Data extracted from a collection
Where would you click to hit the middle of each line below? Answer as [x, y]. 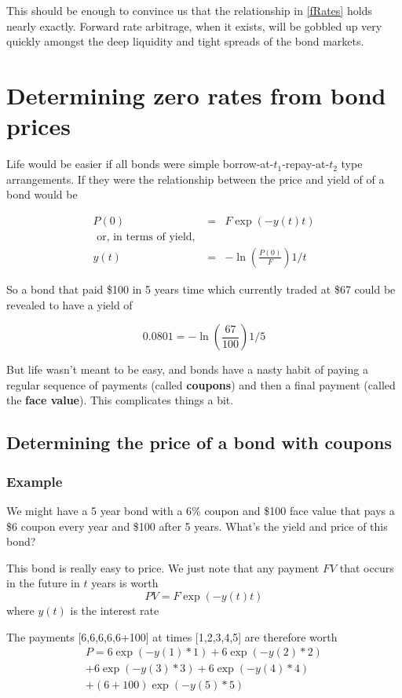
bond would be [42, 194]
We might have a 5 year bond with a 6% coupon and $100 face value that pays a [201, 510]
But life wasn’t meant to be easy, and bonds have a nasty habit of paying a [187, 369]
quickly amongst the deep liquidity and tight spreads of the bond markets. [185, 41]
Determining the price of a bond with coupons [199, 442]
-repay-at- [306, 164]
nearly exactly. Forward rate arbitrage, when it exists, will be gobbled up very [194, 26]
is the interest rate [115, 610]

* _Task prompt_:
Exactly the lines from the one containing "nearly exactly. Forward" through the final line of the records must appear in your reply, and no others.

* _Completed task_:
nearly exactly. Forward rate arbitrage, when it exists, will be gobbled up very [194, 26]
is the interest rate [115, 610]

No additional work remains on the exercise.